PROBLEM DESCRIPTION = The answer must consist solely of the line that contains "When data travels" and all subsequent lines of the data, each reproduced exactly.

····················

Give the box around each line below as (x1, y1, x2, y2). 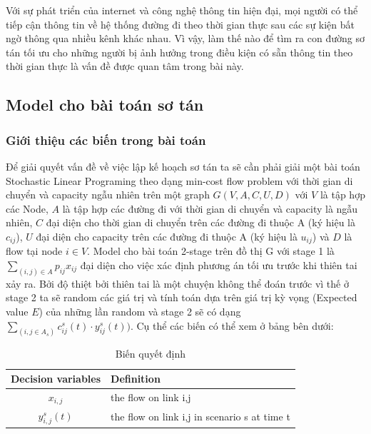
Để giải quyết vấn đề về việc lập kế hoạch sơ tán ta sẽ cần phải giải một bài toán (6, 158, 360, 173)
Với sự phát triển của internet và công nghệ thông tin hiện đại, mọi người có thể (6, 3, 358, 17)
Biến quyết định (115, 346, 186, 361)
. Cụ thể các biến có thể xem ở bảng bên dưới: (130, 318, 334, 333)
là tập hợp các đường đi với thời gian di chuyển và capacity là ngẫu (62, 201, 358, 216)
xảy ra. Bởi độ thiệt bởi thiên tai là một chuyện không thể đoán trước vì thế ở (6, 276, 349, 291)
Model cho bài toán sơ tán (6, 94, 204, 116)
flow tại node (6, 243, 63, 258)
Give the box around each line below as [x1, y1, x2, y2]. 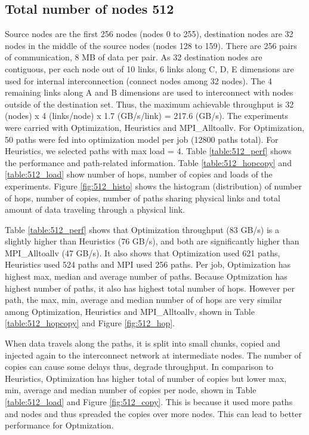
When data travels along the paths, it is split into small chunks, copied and [5, 337, 280, 350]
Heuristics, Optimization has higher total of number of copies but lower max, [5, 372, 287, 384]
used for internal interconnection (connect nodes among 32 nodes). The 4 [5, 74, 272, 87]
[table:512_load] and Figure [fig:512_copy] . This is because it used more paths [5, 396, 293, 408]
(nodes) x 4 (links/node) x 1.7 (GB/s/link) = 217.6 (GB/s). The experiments [5, 109, 289, 122]
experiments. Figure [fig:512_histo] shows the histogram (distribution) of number [5, 179, 302, 192]
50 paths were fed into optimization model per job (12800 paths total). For [5, 133, 279, 145]
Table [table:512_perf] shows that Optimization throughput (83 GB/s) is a [5, 223, 280, 235]

····················

ANSWER TO THIS EXERCISE =
When data travels along the paths, it is split into small chunks, copied and [5, 337, 280, 350]
Heuristics, Optimization has higher total of number of copies but lower max, [5, 372, 287, 384]
used for internal interconnection (connect nodes among 32 nodes). The 4 [5, 74, 272, 87]
[table:512_load] and Figure [fig:512_copy] . This is because it used more paths [5, 396, 293, 408]
(nodes) x 4 (links/node) x 1.7 (GB/s/link) = 217.6 (GB/s). The experiments [5, 109, 289, 122]
experiments. Figure [fig:512_histo] shows the histogram (distribution) of number [5, 179, 302, 192]
50 paths were fed into optimization model per job (12800 paths total). For [5, 133, 279, 145]
Table [table:512_perf] shows that Optimization throughput (83 GB/s) is a [5, 223, 280, 235]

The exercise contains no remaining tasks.